# Zebrawood



## Tom Smart (Sep 17, 2019)

I purchased an 8/4 Zebrawood board to try some end grain cutting boards hoping to get some interesting patterns. Also did a few turnings. The smaller board is from cutoffs from the larger. The cutting boards have mineral oil and the turnings TY Oil. The boards are darker because they are end grain. All from the same piece of wood.

Reactions: Like 3 | EyeCandy! 8 | Great Post 1 | Way Cool 6


----------



## trc65 (Sep 17, 2019)

Very nice group of projects, a complete set, perfect for entertaining! 

The grain and patterns are beautiful, great that you were able to get all of these out of a single board.

Reactions: Thank You! 1 | Agree 1


----------



## Tony (Sep 17, 2019)

Very cool Tom, I really like the heart bowl! Tony

Reactions: Thank You! 1 | Agree 2


----------



## T. Ben (Sep 17, 2019)

All gorgeous,I like the heart bowl the most. I really like the zebra wood also. Nice work.

Reactions: Thank You! 1


----------



## DKMD (Sep 17, 2019)

Cool! I love the look of zebra wood in cutting boards, but I’m guessing your shop smells like the southern end of a north bound zebra!

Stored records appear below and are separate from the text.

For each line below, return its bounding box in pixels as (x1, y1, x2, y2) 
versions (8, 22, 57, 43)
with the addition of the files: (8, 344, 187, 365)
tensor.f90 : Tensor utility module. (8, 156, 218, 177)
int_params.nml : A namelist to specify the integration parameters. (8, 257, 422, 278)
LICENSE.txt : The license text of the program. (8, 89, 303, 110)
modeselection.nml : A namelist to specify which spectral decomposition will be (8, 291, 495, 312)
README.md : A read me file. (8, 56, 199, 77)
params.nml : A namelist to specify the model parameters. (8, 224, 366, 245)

Reactions: Like 1 | Agree 3 | Funny 3


----------



## Tom Smart (Sep 17, 2019)

DKMD said:


> Cool! I love the look of zebra wood in cutting boards, but I’m guessing your shop smells like the southern end of a north bound zebra!

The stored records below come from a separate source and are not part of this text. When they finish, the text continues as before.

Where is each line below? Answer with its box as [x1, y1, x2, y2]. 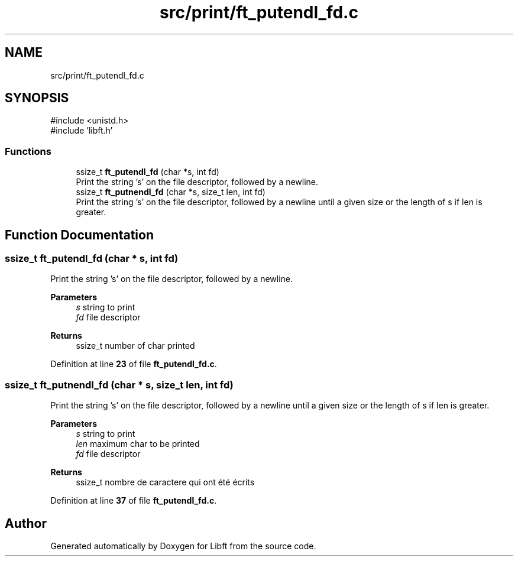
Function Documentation [5, 227, 154, 242]
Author [5, 515, 47, 531]
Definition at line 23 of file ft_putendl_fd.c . [50, 359, 217, 369]
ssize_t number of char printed [76, 341, 195, 351]
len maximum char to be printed [76, 439, 200, 449]
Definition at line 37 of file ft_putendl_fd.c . [50, 495, 217, 506]
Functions [5, 145, 51, 157]
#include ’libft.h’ [50, 125, 113, 136]
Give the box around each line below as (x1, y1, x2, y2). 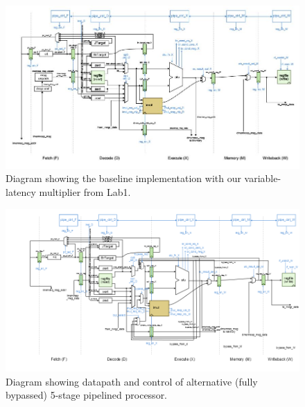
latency (6, 184, 36, 199)
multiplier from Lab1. (39, 184, 131, 199)
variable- (244, 171, 281, 186)
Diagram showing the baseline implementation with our (6, 171, 241, 186)
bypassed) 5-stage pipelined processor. (6, 388, 168, 402)
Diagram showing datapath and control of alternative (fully (6, 374, 258, 388)

Not bad, I’ve had one or two other things down here that have smelled much worse.

Reactions: Like 1


----------



## rocky1 (Sep 17, 2019)

Cool dishes, how did you work the back of the heart shaped one Tom? The others I can see those would be easy enough to turn and sand, but the heart shaped one took some power carving, or a bunch of sanding, or both, although it could maybe be sanded with a detail or even palm sander.

Reactions: Thank You! 1


----------



## Eric Rorabaugh (Sep 17, 2019)

Those are all really cool! Good work

Reactions: Thank You! 1


----------



## Karl_TN (Sep 17, 2019)

All the pieces look great. What glue did you use on the cutting boards?

Reactions: Thank You! 1


----------



## Tom Smart (Sep 17, 2019)

rocky1 said:


> Cool dishes, how did you work the back of the heart shaped one Tom? The others I can see those would be easy enough to turn and sand, but the heart shaped one took some power carving, or a bunch of sanding, or both, although it could maybe be sanded with a detail or even palm sander.

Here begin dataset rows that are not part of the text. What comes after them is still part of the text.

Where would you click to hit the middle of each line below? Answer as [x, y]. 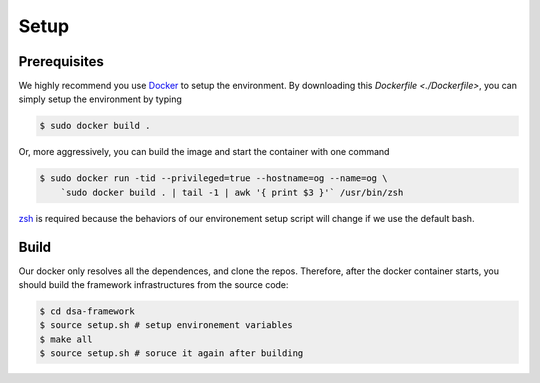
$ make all [66, 339]
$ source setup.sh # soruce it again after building [171, 353]
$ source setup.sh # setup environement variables [166, 325]
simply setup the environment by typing [100, 99]
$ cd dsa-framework [87, 311]
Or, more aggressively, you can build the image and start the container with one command [204, 152]
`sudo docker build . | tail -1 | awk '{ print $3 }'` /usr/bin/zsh [232, 192]
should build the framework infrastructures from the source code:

All done on the lathe, Rocky. Each of them, the heart shape too, done with a screw chuck to initially hold. Then create a recess on the bottom. Turn the bottom and sand to finish. Reverse, hold by expanding chuck, turn and sand. Sand with the lathe off and just move the piece by hand.

The heart shape is cut from a piece of 8/4 on the band saw.

Reactions: Like 1


----------



## Tom Smart (Sep 17, 2019)

Karl_TN said:


> All the pieces look great. What glue did you use on the cutting boards?


Tight Bond III.


----------



## Mike1950 (Sep 17, 2019)

Nice work, not sure i could use a zebra wood cutting board. Some of it smells beyond bad


----------



## Tom Smart (Sep 17, 2019)

Mike1950 said:


> Nice work, not sure i could use a zebra wood cutting board. Some of it smells beyond bad


Yours is the second “smell bad” comment. I’ve never detected it, either when turning or cutting. Finished pieces have no odor.

Reactions: Informative 2


----------



## Nature Man (Sep 17, 2019)

Super nice! I've not worked with Snakewood before. Great variety of projects! Chuck

Reactions: Thank You! 1


----------



## phinds (Sep 17, 2019)

Beautiful stuff. Nice work !

Reactions: Thank You! 1


----------



## Mike1950 (Sep 17, 2019)

Tom Smart said:


> Yours is the second “smell bad” comment. I’ve never detected it, either when turning or cutting. Finished pieces have no odor.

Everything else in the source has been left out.